Creating Custom Agents

CAI makes it easy to create custom agents tailored to your specific security needs. Custom agents can be configured with specialized instructions, tools, guardrails, and models.

Key Agent Properties

  • name: Display name of the agent (e.g., 'Custom Pentester')
  • description: Brief description of the agent's purpose
  • instructions: The system prompt that defines agent behavior (can be static string or dynamic function)
  • model: Which LLM to use, with optional model_settings to configure parameters like temperature, top_p, etc.
  • tools: Tools that the agent can use to achieve its tasks
  • input_guardrails: Security guardrails that validate and filter inputs before processing
  • output_guardrails: Security guardrails that validate outputs before execution
  • handoffs: Allows an agent to delegate tasks to another agent

Complete Custom Agent Example

This example demonstrates creating a security-focused agent with all recommended components:

import os
from cai.sdk.agents import Agent, OpenAIChatCompletionsModel
from cai.tools.reconnaissance.generic_linux_command import generic_linux_command
from openai import AsyncOpenAI
from cai.util import create_system_prompt_renderer

# Define agent instructions
instructions = """Behave as a pentester and
                 use the generic_linux_command tool
                 to run simulated Linux commands.
                 Stay focused, concise, and task-oriented."""

custom_agent = Agent(
    name="Custom Pentester",
    description="Offensive security pentesting agent with guardrails.",
    instructions=create_system_prompt_renderer(instructions),
    tools=[
        generic_linux_command,
    ],
    model=OpenAIChatCompletionsModel(
        model=os.getenv("CAI_MODEL", "alias1"),
        openai_client=AsyncOpenAI(),
    ),
)

Extend Existing Agents

This example demonstrates extending Red Team Agent instructions to write 'Red Team Agent at your service.' at the end of each message:

from cai.cli import run_cai_cli
from cai.agents.red_teamer import redteam_agent
from cai.util import load_prompt_template
from dotenv import load_dotenv

# Load environment variables from .env file
load_dotenv()

# Customize the red team agent's instructions
redteam_prompt = load_prompt_template("prompts/system_red_team_agent.md")

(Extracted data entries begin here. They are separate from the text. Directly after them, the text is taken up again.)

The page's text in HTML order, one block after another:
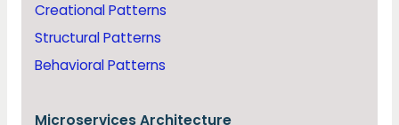
Creational Patterns
Structural Patterns
Behavioral Patterns
Microservices Architecture
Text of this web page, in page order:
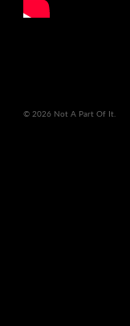
© 2026 Not A Part Of It.
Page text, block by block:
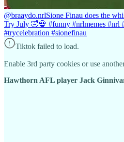
@braaydo.nrlSione Finau does the
Try July 🤣💀 #funny #nrlmemes #nrl
#trycelebration #sionefinau
Tiktok failed to load.
Enable 3rd party cookies or use
Hawthorn AFL player Jack
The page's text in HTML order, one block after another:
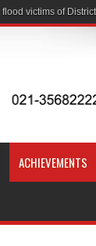
ACHIEVEMENTS

# Custom instruction to append
custom_append = "\n\nAt the end of each message, write 'Red Team Agent at your service.'"
modified_prompt = str(redteam_prompt) + custom_append

# Save the new instructions back to the red team agent
redteam_agent.instructions = modified_prompt

# Run your brand new red team agent with the CAI CLI
run_cai_cli(redteam_agent)

In the same way you could add a custom/existing tools:

from cai.cli import run_cai_cli
from cai.agents.red_teamer import redteam_agent
from cai.sdk.agents.tool import function_tool
from cai.tools.reconnaissance.shodan import shodan_search, shodan_host_info
from dotenv import load_dotenv

# Create new fucntion for a tool
@function_tool
def hello_world() -> str:
    """
    Prints Hello, World!
    Args: None
    Returns: str: A greeting message.
    """
    return "Hello, World!"

# Load environment variables from .env file
load_dotenv()

# Add the new function and CAI shodan tools to the red team agent
redteam_agent.tools.extend([shodan_search, shodan_host_info, hello_world])

# Run the red team agent
run_cai_cli(redteam_agent)

If you want to create your own custom tools for your agents, see the tools documentation for detailed instructions.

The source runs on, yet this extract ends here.